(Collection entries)

'''

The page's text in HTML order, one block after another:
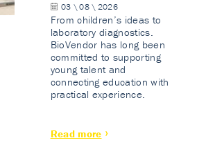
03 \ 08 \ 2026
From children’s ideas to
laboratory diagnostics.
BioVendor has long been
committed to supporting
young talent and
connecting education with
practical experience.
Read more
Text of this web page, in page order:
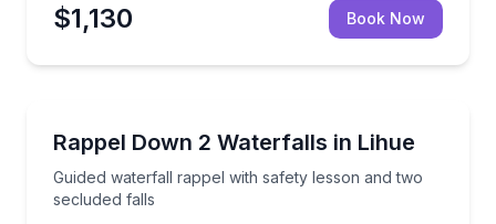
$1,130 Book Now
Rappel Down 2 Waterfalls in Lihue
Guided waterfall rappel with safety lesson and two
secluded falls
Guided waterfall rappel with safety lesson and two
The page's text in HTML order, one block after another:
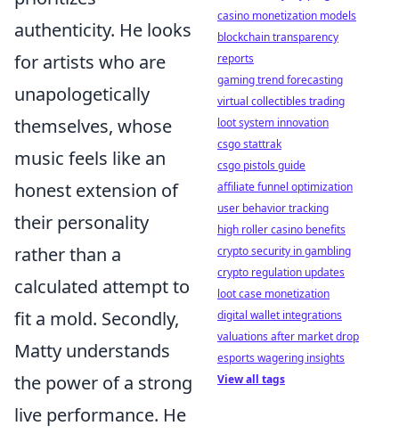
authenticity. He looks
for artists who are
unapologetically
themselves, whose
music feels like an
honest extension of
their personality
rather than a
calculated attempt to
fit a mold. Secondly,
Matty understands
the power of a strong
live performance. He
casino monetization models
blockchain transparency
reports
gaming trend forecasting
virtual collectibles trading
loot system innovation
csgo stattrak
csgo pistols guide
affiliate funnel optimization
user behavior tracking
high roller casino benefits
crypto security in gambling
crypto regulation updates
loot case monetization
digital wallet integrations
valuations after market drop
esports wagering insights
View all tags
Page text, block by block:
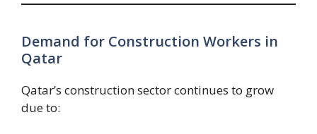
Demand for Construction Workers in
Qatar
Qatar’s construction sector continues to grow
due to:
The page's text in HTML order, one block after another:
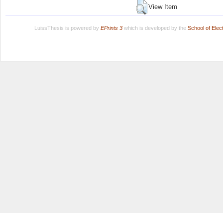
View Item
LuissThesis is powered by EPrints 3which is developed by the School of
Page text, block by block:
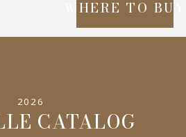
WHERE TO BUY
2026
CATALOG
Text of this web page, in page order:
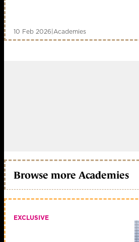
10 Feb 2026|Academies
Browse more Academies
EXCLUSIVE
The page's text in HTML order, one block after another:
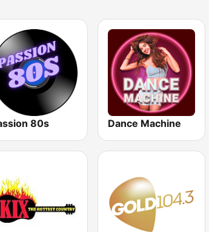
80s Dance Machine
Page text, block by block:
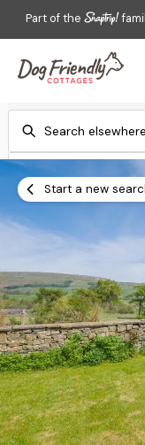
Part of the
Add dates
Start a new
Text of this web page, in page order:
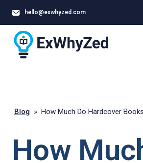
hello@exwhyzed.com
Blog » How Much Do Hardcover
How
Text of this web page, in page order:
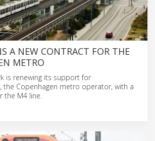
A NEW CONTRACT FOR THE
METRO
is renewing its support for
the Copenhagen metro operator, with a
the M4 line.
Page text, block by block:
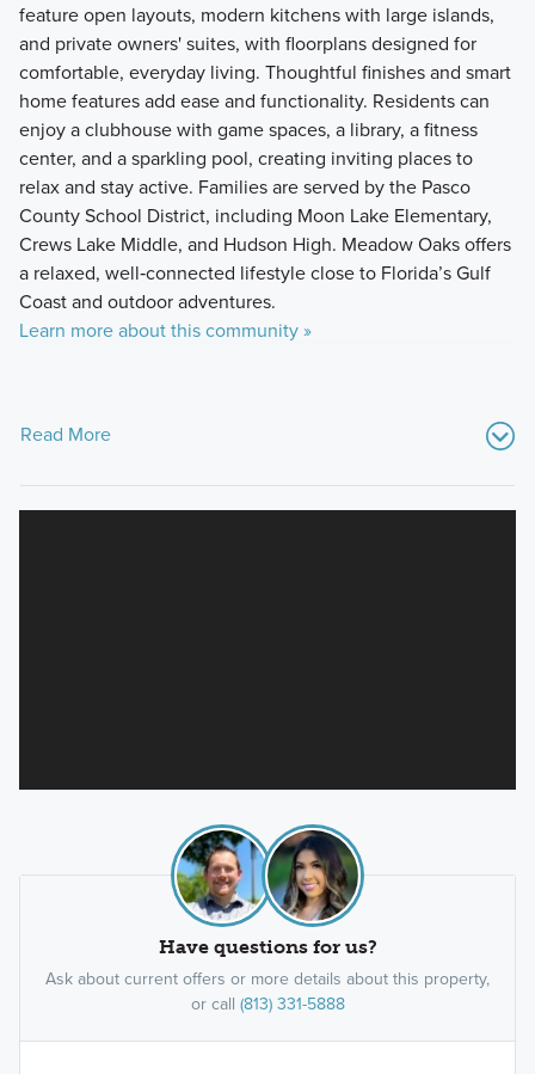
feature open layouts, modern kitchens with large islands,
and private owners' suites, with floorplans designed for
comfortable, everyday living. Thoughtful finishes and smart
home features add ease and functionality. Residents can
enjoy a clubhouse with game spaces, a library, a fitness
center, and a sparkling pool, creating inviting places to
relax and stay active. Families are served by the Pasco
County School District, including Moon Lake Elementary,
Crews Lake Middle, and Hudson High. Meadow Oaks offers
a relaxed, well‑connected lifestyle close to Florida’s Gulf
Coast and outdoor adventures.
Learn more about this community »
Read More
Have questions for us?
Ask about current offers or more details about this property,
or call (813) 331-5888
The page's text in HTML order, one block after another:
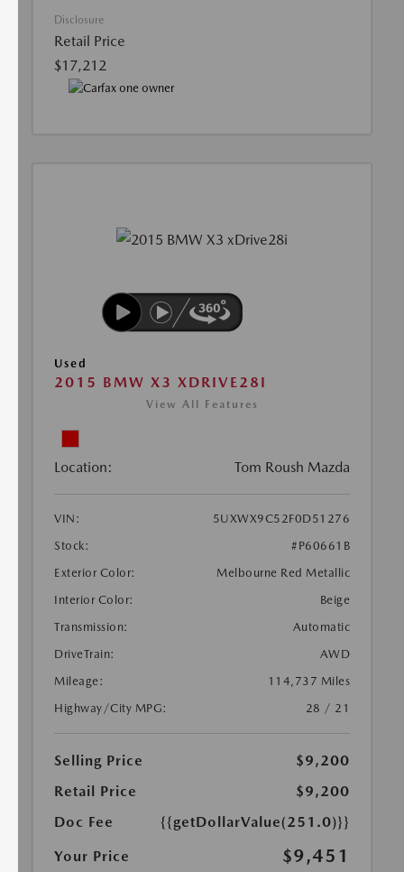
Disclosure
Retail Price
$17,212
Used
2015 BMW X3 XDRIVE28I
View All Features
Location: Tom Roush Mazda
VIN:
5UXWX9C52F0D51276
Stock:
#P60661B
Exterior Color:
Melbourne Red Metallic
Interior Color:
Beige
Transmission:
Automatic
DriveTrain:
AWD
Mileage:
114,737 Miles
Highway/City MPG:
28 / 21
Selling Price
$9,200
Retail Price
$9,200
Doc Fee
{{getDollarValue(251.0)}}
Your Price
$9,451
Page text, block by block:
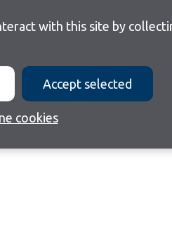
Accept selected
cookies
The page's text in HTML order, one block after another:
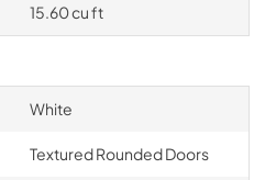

'''

## TASK PROMPT
In the copy, include every line of the records exactly and none of the images.

## ANSWER FOR THE TASK
The page's text in HTML order, one block after another:
03 \ 08 \ 2026
From children’s ideas to
laboratory diagnostics.
BioVendor has long been
committed to supporting
young talent and
connecting education with
practical experience.
Read more
Text of this web page, in page order:
$1,130 Book Now
Rappel Down 2 Waterfalls in Lihue
Guided waterfall rappel with safety lesson and two
secluded falls
Guided waterfall rappel with safety lesson and two
The page's text in HTML order, one block after another:
authenticity. He looks
for artists who are
unapologetically
themselves, whose
music feels like an
honest extension of
their personality
rather than a
calculated attempt to
fit a mold. Secondly,
Matty understands
the power of a strong
live performance. He
casino monetization models
blockchain transparency
reports
gaming trend forecasting
virtual collectibles trading
loot system innovation
csgo stattrak
csgo pistols guide
affiliate funnel optimization
user behavior tracking
high roller casino benefits
crypto security in gambling
crypto regulation updates
loot case monetization
digital wallet integrations
valuations after market drop
esports wagering insights
View all tags
Page text, block by block:
Demand for Construction Workers in
Qatar
Qatar’s construction sector continues to grow
due to:
The page's text in HTML order, one block after another:
View Item
LuissThesis is powered by EPrints 3which is developed by the School of
Page text, block by block:
WHERE TO BUY
2026
CATALOG
Text of this web page, in page order:
10 Feb 2026|Academies
Browse more Academies
EXCLUSIVE
The page's text in HTML order, one block after another:
80s Dance Machine
Page text, block by block:
Part of the
Add dates
Start a new
Text of this web page, in page order:
hello@exwhyzed.com
Blog » How Much Do Hardcover
How
Text of this web page, in page order:
A NEW CONTRACT FOR THE
METRO
is renewing its support for
the Copenhagen metro operator, with a
the M4 line.
Page text, block by block:
feature open layouts, modern kitchens with large islands,
and private owners' suites, with floorplans designed for
comfortable, everyday living. Thoughtful finishes and smart
home features add ease and functionality. Residents can
enjoy a clubhouse with game spaces, a library, a fitness
center, and a sparkling pool, creating inviting places to
relax and stay active. Families are served by the Pasco
County School District, including Moon Lake Elementary,
Crews Lake Middle, and Hudson High. Meadow Oaks offers
a relaxed, well‑connected lifestyle close to Florida’s Gulf
Coast and outdoor adventures.
Learn more about this community »
Read More
Have questions for us?
Ask about current offers or more details about this property,
or call (813) 331-5888
The page's text in HTML order, one block after another:
Disclosure
Retail Price
$17,212
Used
2015 BMW X3 XDRIVE28I
View All Features
Location: Tom Roush Mazda
VIN:
5UXWX9C52F0D51276
Stock:
#P60661B
Exterior Color:
Melbourne Red Metallic
Interior Color:
Beige
Transmission:
Automatic
DriveTrain:
AWD
Mileage:
114,737 Miles
Highway/City MPG:
28 / 21
Selling Price
$9,200
Retail Price
$9,200
Doc Fee
{{getDollarValue(251.0)}}
Your Price
$9,451
Page text, block by block:
Accept selected
cookies
The page's text in HTML order, one block after another:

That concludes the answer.